| Try it |
Below are some records; copy each line in them that contains "bring".

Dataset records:
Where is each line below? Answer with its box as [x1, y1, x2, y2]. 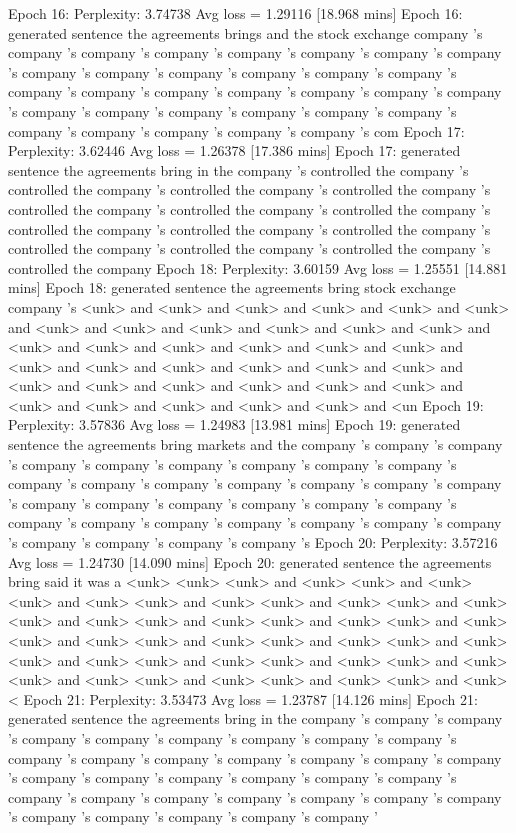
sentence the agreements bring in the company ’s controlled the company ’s [8, 159, 469, 180]
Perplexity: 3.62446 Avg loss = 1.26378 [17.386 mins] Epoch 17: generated [8, 140, 461, 161]
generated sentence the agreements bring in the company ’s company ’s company [8, 708, 503, 729]
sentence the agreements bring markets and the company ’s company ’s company [8, 434, 503, 455]
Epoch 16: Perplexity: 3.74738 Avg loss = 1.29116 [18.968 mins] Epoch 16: [8, 3, 463, 23]
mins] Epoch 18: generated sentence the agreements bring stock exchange [8, 277, 456, 298]
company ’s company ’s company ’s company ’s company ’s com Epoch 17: [8, 120, 465, 141]
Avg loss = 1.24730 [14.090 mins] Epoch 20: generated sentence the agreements [8, 551, 492, 572]
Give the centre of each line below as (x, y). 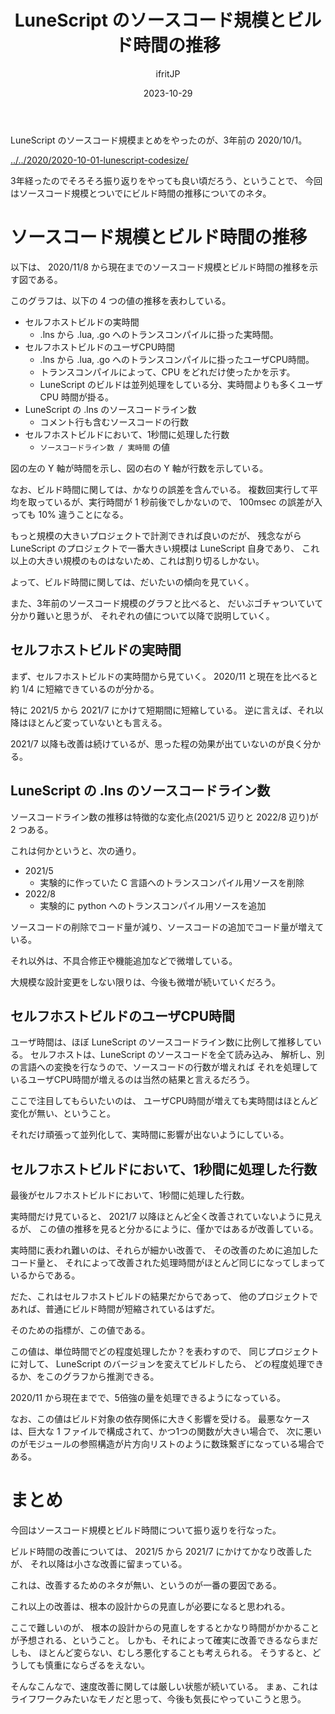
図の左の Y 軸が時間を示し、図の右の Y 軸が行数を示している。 (139, 468)
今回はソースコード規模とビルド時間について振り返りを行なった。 (146, 1530)
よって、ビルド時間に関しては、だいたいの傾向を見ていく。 (132, 582)
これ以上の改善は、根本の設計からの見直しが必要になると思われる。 (150, 1607)
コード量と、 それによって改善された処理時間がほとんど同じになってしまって (168, 1263)
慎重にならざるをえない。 (97, 1665)
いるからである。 (45, 1275)
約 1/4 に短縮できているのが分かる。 (85, 688)
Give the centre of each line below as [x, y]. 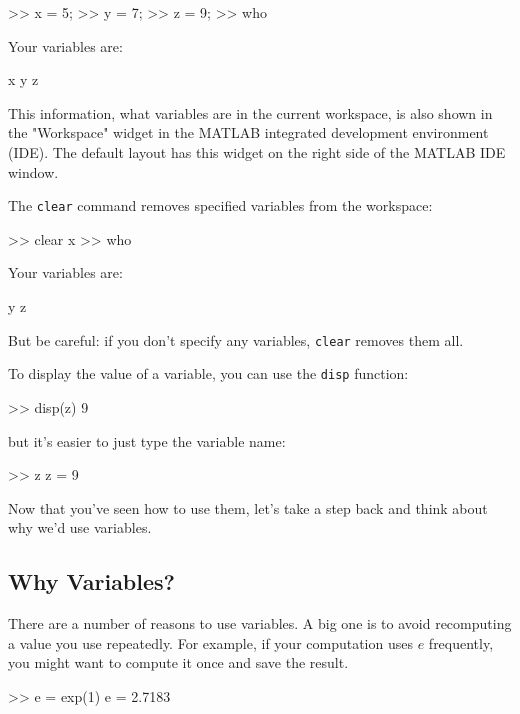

| Answer |
sentence the agreements bring in the company ’s controlled the company ’s [8, 159, 469, 180]
generated sentence the agreements bring in the company ’s company ’s company [8, 708, 503, 729]
sentence the agreements bring markets and the company ’s company ’s company [8, 434, 503, 455]
mins] Epoch 18: generated sentence the agreements bring stock exchange [8, 277, 456, 298]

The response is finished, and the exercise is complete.